While the operating system library
libc.so.6, seems to have handled the stacking of the stack pretty well in this case (using some boost functionality in the
__fortify_fail function), the problem existed somewhere in the code and has since been fixed.
Also note that in this case we don’t see resolved function names, we only get the binary name (interestingly, the problem seems to have been in the client (
mysql) causing the server (
mysqld) to end) that is
mysql, along with a memory address of the function:
Normally, when we use debug symbols (see below for an article on GDB explaining what debug symbols are in detail), we would see function names with variables, and even with some levels of binary optimization/minification, we would see at least see function names, just like what we see in the first ‘healthy’ backtrace above.
However, in the case of a broken stack, the output of the function names, variable names or values is never guaranteed and often complete mumbo-jumbo 🙂 We may even see different function names or a complete mangled pile (another jargon often used by IT people) of various function names that don’t make much sense (and are probably fictitious/false because the stack has been overwritten in some way).
This makes it more difficult for both the test engineer (who can have many different outcomes for a single bug, complicating the handling of known bug filtering mechanisms) and the developer (who may need step-by-step tracing or a reverse execution debugger like RR to fix the existing bug). to discover).
What to do when faced with Stack Smashing?
When you come across stack smashing, the first thing you want to do is understand the problem and the environment a little better to know the source. If you have a popular web server on the internet with many game users trying to win a tournament while the server is also mining Bitcoin, you will want to take the possibility of cheating and find out if someone is tampering with the server.

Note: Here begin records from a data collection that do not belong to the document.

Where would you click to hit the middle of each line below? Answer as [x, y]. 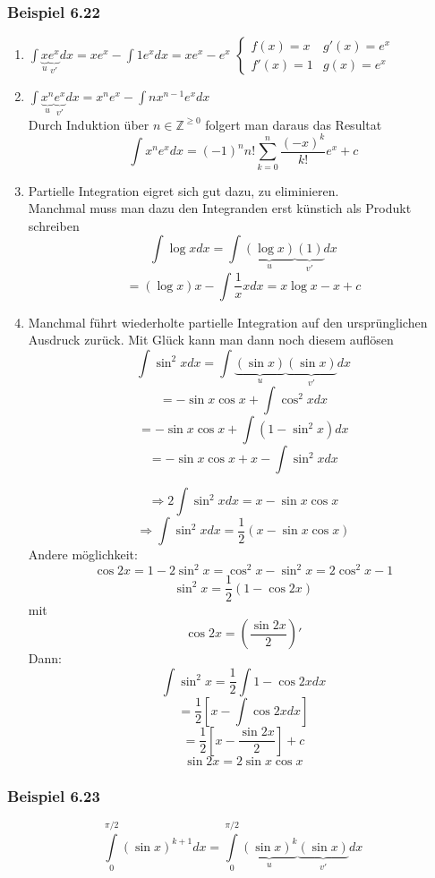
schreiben [54, 225]
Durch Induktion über [89, 124]
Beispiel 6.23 [54, 795]
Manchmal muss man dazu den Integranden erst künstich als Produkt [220, 208]
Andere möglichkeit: [83, 554]
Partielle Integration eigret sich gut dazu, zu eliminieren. [183, 190]
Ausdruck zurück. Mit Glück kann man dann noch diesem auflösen [211, 340]
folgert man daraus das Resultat [294, 124]
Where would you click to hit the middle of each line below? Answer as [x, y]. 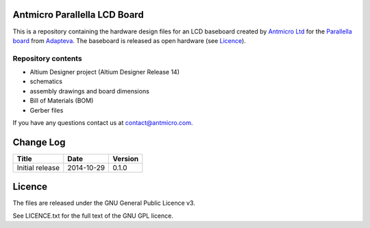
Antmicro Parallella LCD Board [78, 15]
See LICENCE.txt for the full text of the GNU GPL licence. [93, 216]
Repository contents [47, 58]
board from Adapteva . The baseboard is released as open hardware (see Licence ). [129, 40]
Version [126, 158]
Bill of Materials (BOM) [62, 101]
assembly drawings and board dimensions [90, 91]
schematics [46, 81]
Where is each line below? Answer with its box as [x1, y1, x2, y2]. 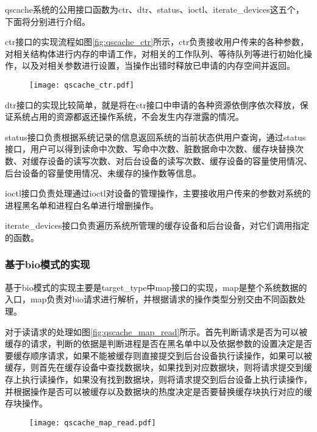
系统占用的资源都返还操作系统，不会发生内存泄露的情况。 [13, 110, 244, 123]
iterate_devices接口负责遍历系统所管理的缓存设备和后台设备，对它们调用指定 [5, 219, 310, 232]
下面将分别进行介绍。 [5, 15, 90, 27]
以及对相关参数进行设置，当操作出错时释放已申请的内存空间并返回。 [21, 59, 295, 72]
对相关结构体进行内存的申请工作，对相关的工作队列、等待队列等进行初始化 [5, 47, 304, 60]
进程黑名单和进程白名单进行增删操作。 [5, 198, 158, 211]
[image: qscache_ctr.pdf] [29, 80, 134, 89]
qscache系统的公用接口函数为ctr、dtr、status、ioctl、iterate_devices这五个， [5, 3, 304, 15]
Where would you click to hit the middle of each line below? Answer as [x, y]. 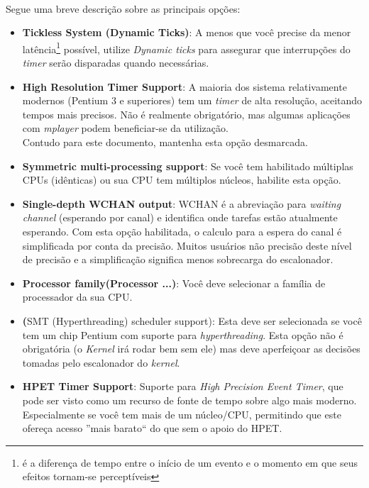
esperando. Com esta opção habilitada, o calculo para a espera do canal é [182, 231]
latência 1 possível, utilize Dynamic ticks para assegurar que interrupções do [186, 48]
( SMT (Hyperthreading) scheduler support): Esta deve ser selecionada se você [192, 320]
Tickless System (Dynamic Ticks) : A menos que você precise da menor [187, 32]
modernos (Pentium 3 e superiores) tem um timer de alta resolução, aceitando [192, 100]
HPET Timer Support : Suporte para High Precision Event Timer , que [183, 386]
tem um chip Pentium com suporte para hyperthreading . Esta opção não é [183, 334]
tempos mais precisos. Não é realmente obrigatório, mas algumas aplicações [186, 114]
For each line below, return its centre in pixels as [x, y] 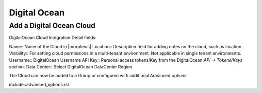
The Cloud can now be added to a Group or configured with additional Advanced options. [98, 76]
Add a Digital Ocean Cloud [52, 26]
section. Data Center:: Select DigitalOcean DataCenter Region [71, 66]
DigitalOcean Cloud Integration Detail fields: [53, 38]
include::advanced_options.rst [39, 84]
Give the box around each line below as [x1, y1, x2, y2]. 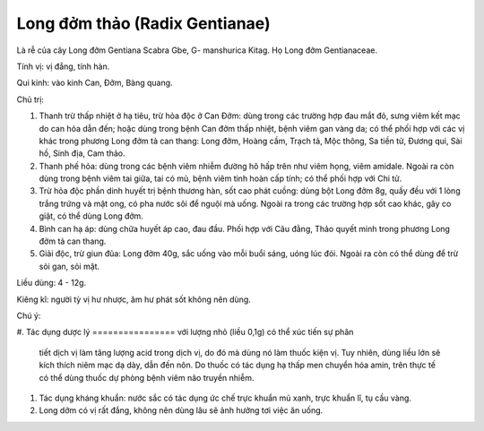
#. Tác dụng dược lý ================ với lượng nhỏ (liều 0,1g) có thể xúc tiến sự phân [16, 327, 354, 338]
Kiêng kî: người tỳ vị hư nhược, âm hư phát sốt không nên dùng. [16, 294, 251, 305]
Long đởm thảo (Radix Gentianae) [16, 13, 271, 33]
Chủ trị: [16, 94, 45, 105]
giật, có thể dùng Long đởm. [39, 211, 143, 221]
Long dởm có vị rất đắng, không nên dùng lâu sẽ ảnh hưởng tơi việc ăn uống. [39, 405, 324, 416]
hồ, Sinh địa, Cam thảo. [39, 148, 125, 159]
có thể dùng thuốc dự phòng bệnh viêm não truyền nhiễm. [39, 372, 255, 383]

However, in most cases, the problem is just an application error. while i say ‘only’, the problem can be very significant, can lead to service outages, can be costly and ultimately unresolvable. For example, a database server may crash persistently on startup because the data is in a certain state along with a code flaw or limitation.
If such a situation is exacerbated by not smashing the stack, or in other words, not being able to generate a clean backtrace of the problem, debugging will be more complicated and sometimes nearly impossible. However, don’t worry that the same basic debugging as with any bug or application error/crash/problem remains the same.

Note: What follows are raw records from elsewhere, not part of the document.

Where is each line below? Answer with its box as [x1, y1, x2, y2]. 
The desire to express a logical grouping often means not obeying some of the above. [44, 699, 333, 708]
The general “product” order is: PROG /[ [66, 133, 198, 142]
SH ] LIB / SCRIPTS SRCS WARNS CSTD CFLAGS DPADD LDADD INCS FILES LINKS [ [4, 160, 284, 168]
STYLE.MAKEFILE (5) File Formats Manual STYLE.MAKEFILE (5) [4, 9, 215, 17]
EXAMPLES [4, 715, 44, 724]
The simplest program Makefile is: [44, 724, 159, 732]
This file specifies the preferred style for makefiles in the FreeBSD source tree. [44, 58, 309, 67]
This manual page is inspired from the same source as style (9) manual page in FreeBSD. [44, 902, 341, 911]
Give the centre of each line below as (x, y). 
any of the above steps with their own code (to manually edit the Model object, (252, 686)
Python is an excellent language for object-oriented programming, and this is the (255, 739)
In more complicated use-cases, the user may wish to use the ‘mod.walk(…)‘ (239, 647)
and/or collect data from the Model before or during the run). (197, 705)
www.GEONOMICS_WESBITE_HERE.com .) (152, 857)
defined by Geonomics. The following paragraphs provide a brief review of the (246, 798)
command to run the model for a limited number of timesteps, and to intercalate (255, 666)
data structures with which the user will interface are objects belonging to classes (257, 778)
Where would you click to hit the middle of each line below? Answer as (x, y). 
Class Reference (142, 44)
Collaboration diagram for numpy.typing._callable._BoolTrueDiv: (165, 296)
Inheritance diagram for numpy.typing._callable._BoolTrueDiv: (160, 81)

Carefully read all log files before, during and after the problem occurred. Make some backups and try the operation again. Is it going wrong again or not? Examine the errors, parts of the stack and even the frames (i.e. individual stack features shown, such as the like
do_the_maths feature in our original ‘healthy’ stack trace) can be placed in your favorite search engines.
By merging (with a space) the most selective (top) crashing frames and searching for the same online, you will often find an existing bug report for the problem you are facing. However, it is likely that these frames (function names) have become corrupted in the case of stack smashing and are therefore no longer usable in the same way. If you see a confirmation message (a developer has put a claim in the code) of any kind, look for that as well.

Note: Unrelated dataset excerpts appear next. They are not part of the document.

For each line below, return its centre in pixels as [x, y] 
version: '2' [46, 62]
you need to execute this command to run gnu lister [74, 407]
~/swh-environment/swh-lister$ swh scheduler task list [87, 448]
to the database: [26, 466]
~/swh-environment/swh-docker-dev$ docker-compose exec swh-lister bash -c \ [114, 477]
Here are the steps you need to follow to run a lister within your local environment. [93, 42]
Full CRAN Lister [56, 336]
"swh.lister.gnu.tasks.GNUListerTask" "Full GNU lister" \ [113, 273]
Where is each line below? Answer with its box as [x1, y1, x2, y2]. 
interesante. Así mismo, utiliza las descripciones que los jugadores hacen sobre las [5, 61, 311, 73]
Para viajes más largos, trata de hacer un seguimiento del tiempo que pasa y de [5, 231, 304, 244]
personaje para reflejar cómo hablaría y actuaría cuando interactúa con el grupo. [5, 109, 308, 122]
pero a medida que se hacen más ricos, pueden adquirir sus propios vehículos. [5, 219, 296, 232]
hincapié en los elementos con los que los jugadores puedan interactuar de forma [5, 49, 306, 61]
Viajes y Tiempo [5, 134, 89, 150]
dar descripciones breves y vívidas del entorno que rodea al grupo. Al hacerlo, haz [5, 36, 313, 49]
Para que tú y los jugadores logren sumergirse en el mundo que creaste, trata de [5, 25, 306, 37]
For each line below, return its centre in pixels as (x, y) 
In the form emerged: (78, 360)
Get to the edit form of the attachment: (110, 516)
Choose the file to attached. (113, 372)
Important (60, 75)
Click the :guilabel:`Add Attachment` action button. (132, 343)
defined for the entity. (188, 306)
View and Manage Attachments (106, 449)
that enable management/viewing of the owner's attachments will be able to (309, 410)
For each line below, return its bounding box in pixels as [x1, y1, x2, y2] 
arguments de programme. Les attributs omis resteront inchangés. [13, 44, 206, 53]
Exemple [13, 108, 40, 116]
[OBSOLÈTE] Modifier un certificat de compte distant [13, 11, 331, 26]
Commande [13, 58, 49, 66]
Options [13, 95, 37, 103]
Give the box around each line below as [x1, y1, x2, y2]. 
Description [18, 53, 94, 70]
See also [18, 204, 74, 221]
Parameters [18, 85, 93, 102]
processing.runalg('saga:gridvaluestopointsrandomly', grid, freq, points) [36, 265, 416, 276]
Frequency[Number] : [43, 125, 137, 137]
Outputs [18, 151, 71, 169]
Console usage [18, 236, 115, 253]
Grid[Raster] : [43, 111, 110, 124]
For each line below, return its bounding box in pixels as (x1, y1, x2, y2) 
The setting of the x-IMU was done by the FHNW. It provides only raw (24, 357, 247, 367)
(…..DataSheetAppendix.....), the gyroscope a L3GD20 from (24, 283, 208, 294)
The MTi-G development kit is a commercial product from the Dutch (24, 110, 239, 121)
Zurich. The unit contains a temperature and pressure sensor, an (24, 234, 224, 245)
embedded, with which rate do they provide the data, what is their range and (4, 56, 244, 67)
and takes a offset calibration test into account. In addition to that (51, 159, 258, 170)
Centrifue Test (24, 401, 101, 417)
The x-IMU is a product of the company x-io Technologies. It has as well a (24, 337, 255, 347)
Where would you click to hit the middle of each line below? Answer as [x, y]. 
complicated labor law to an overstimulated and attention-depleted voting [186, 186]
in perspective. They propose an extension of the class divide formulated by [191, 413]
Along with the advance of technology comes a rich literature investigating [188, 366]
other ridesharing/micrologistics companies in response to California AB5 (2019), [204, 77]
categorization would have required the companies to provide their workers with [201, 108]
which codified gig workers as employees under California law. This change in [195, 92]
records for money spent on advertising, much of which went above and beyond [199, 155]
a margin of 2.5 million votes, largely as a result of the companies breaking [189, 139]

Always log a new bug report if the problem doesn’t seem to be online yet (you can help others who see the same!) and provide as much information about the problem as you can find. Thousands of bug reports against as many applications are logged online every day. Hopefully the support team for your stack smashing application will be on hand to help quickly.
You might also like to read our article Debugging with GDB: Getting Started, as it builds on how C and C++ programs (and others) can be discovered with the GDB debugger. It also explains the concepts of a stack in detail.